We have incurred substantial net losses since our inception. For
the year ended December 31, 2007, we incurred net losses of
$27.3 million. From our inception in August 2000 through
December 31, 2007, we had an accumulated deficit of
$152.4 million. To date, we have not, and we may never,
achieve revenues sufficient to offset expenses. We expect to
devote substantially all of our resources to continue
commercializing and enhancing our existing test, Oncotype
DX, and to develop future tests.
We expect to incur additional losses in the future and we may
never achieve profitability. We do not expect our losses to be
substantially mitigated by revenues from Oncotype DX or
future products, if any, for at least the next year.
We
expect to continue to incur significant research and development
expenses, which may make it difficult for us to achieve
profitability.
In recent years, we have incurred significant costs in
connection with the development of Oncotype DX. Our
research and development expenses were $22.1 million for
the year ended December 31, 2007. We expect our research
and development expense levels to remain high and to continue to
increase for the foreseeable future as we seek to expand the
clinical utility of our existing test and develop new tests.

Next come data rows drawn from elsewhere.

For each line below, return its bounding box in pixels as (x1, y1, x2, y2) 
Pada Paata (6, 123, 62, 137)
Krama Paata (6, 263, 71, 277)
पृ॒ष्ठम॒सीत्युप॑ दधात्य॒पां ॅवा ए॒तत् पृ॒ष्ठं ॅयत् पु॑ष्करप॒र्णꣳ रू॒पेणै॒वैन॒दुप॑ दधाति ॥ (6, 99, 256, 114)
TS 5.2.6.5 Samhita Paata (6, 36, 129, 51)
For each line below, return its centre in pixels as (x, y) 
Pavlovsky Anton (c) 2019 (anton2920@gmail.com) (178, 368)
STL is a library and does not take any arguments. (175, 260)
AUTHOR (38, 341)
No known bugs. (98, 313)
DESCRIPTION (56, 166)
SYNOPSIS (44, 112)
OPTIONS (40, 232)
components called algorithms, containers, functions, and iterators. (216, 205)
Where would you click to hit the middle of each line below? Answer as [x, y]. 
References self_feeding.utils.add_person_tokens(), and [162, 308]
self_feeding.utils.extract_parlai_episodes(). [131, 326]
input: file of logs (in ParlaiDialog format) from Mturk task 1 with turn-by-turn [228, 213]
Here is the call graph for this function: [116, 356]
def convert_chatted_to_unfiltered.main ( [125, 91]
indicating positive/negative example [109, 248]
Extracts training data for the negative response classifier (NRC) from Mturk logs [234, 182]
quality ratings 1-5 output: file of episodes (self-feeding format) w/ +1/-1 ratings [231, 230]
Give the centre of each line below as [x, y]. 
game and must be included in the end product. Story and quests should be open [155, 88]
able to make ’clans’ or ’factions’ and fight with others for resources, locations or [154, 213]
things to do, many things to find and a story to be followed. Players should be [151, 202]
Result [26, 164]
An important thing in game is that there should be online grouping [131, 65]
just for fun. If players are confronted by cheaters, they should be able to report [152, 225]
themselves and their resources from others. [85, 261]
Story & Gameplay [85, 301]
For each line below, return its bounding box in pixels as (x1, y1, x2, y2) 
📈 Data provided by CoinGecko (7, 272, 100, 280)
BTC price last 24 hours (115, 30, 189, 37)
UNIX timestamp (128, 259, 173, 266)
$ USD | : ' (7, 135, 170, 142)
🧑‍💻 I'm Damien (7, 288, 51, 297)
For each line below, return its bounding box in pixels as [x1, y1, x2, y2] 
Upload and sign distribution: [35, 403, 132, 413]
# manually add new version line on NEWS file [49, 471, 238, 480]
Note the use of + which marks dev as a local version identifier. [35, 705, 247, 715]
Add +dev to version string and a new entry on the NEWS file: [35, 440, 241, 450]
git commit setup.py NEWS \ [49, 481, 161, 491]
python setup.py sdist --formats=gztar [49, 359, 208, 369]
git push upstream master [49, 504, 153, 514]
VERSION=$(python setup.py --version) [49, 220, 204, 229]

As
a result, we will need to generate significant revenues in order
to achieve profitability. Our failure to achieve profitability
in the future could cause the market price of our common stock
to decline.
If
third-party payors, including managed care organizations and
Medicare, do not provide reimbursement or rescind their
reimbursement policies for Oncotype DX, its commercial success
could be compromised.
Oncotype DX has a current list price of $3,650.
Physicians and patients may decide not to order Oncotype
DX unless third-party payors, such as managed care
organizations as well as government payors such as Medicare and
Medicaid, pay a substantial portion of the test price.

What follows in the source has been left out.